Like most printers who published, Stansby had to arrange for retail sale of his works. The title page of his 1620 edition of Jonson's Epicene specifies that the work is sold by the bookseller John Browne.

Stansby's editions of two works by John Selden, Titles of Honour (1614, 1631) and Mare Clausum (1635), were notable for being among the earliest English books that printed Arabic and Turkish words. The former book, in both editions, used carved woodblocks for its non-English terms; the latter was the first English book that used movable type to print Arabic.

One of Stansby's later projects was the 1634 edition of Sir Thomas Malory's Le Morte d'Arthur, which would be the last edition of that work prior to the revival of interest in Malory and his book in the nineteenth century. Stansby eventually sold his business to stationer Richard Bishop for £700.

==Sirenaics==
William Stansby has been associated with the "Sirenaics" or "Sirenaical Gentlemen," (also spelled 'Sireniacal') a mysterious group that drew their name from their meeting place the Mermaid Tavern in Bread Street the first Friday of every month. The group included figures with whom Stansby had known links, like Thomas Coryat, Samuel Purchas, and John Donne, as well as a range of influential figures in politics and law. (Stansby printed Donne's first book, Pseudo-Martyr, for Walter Burre in 1610.)

==Controversy==
The records of the Stationers Company show that Stansby was repeatedly fined, throughout his career, for small infractions of the guild's rules – for printing copy to which he did not own the rights; for violating rules governing apprentices; even for speaking harsh words to colleagues.

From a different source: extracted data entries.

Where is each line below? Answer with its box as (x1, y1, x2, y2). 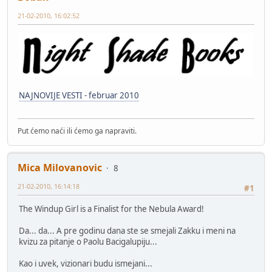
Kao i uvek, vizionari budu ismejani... (19, 258, 152, 270)
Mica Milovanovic (18, 161, 102, 175)
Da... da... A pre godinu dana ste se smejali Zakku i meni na (19, 225, 236, 237)
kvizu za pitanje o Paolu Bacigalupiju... (19, 236, 157, 248)
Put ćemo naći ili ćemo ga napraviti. (18, 126, 137, 137)
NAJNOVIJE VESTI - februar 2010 (19, 89, 139, 101)
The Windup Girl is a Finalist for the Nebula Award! (19, 203, 204, 215)

This sort of record was not atypical of stationers of the time; printing was a rough-and-tumble trade.

In one instance, Stansby got himself into much more serious trouble. Probably in 1620, Stansby printed a topical pamphlet for Nathaniel Butter: titled A Plain Demonstration of the Unlawful Succession of Ferdinand II, Because of the Incestuous Marriage of His Parents, the work criticized the 1619 accession of the new Holy Roman Emperor. This was one of a series of pamphlets Stansby printed on the controversy that sparked the opening of the Thirty Years' War. The title page of the pamphlet on Ferdinand II bore the false claim that it was printed "at the Hague" – but the Stuart authorities were not fooled; first Butter, and then Stansby, were arrested for violating the regime's strict censorship policy, and Stansby's presses were damaged. Petitions for mercy from both Butter and Stansby survive in the extant records; in his, Stansby places all the blame for the affair on Butter. Both men spent some months in prison over the matter, but were eventually released.

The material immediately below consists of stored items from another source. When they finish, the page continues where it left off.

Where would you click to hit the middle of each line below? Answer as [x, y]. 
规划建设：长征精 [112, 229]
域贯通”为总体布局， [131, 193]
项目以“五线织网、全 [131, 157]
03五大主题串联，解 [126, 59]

While a prison sentence is a more substantive matter than mere fines for breaking guild rules, Butter and Stansby were far from the only stationers who were incarcerated for their professional activities. Other prominent stationers of the era, like John and Edward Allde, Nicholas Okes, and Thomas Archer, shared similar fates.

==Reputation==
Despite these legal problems, Stansby earned in his own time, and retains among modern bibliographers, a generally high respect for the quality of his printed texts. He has been characterized as "very reputable," and one of the "busiest and most prestigious printers in London" in his generation. Ben Jonson chose Stansby for the task of printing his 1616 folio precisely for the quality of Stansby's workmanship and his willingness to meet Jonson's standards and demands.